Regions that support dual-stack
Area | Regions |
China | China (Hangzhou), China (Beijing), China (Shenzhen), China (Shanghai), China (Qingdao), China (Zhangjiakou), China (Chengdu), China (Guangzhou), China (Hong Kong), China (Heyuan), China (Ulanqab) |
Asia Pacific | Thailand (Bangkok), Philippines (Manila), Singapore, Japan (Tokyo), South Korea (Seoul), Malaysia (Kuala Lumpur), Indonesia (Jakarta) |
Europe and Americas | Germany (Frankfurt), UK (London), US (Virginia), US (Silicon Valley), Mexico |
Middle East | SAU (Riyadh - Partner Region) |
You cannot upgrade existing IPv4 NLB instances to dual-stack. To use dual-stack, create a new NLB instance with dual-stack enabled.
Cross-zone load balancing
Cross-zone load balancing controls whether a virtual IP address (VIP) of an NLB instance distributes traffic across all enabled zones or only within its own zone.
Enabled: The VIP of the NLB instance distributes requests to backend servers across all enabled zones in the region.
Disabled: The VIP of the NLB instance distributes requests only to backend servers in its own zone.
Example
The following example uses the round-robin algorithm.

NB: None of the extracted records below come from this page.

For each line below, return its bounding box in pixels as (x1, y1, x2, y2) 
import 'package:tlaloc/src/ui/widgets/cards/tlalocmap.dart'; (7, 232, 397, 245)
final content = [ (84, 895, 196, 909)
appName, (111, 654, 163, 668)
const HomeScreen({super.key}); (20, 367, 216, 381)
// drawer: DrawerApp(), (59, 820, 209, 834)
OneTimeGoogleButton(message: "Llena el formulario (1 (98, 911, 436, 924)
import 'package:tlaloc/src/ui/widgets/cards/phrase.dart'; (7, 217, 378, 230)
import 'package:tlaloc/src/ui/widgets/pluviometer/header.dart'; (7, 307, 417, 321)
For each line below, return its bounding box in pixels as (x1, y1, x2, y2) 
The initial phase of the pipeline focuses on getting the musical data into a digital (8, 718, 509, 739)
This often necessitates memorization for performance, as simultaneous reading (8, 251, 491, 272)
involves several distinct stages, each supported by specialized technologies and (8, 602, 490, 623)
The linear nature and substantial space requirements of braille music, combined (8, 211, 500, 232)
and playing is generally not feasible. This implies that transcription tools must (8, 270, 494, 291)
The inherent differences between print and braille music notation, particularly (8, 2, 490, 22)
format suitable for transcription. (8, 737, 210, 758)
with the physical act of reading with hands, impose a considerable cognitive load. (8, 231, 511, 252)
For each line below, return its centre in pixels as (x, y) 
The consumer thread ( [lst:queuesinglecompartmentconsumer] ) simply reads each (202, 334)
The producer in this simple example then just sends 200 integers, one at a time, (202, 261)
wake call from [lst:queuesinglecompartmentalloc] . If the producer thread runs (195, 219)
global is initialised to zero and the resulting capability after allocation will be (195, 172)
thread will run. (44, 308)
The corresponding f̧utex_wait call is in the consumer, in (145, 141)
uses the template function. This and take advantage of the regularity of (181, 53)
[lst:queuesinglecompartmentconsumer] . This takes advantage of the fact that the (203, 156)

An NLB instance is deployed in two zones: Zone A has 2 ECS instances and Zone B has 8 ECS instances.
Setting | Zone A (2 instances) | Zone B (8 instances) | Diagram |
Cross-zone load balancing enabled | Each instance receives 10% of traffic | Each instance receives 10% of traffic | |
Cross-zone load balancing disabled | Each instance receives 25% of traffic | Each instance receives 6.25% of traffic |
When cross-zone load balancing is enabled, each zone receives 50% of requests, which are then evenly distributed across all 10 backend servers. When cross-zone load balancing is disabled, each zone receives 50% of requests, which are distributed only among the backend servers in that zone.
Domain names
Each NLB instance is assigned a domain name for service access. You can use a CNAME record to map a custom domain name to the NLB instance domain name. When a client accesses the custom domain name, it resolves to the NLB instance domain name.
Following the domain name upgrade, newly created NLB instances are not directly accessible via their domain names.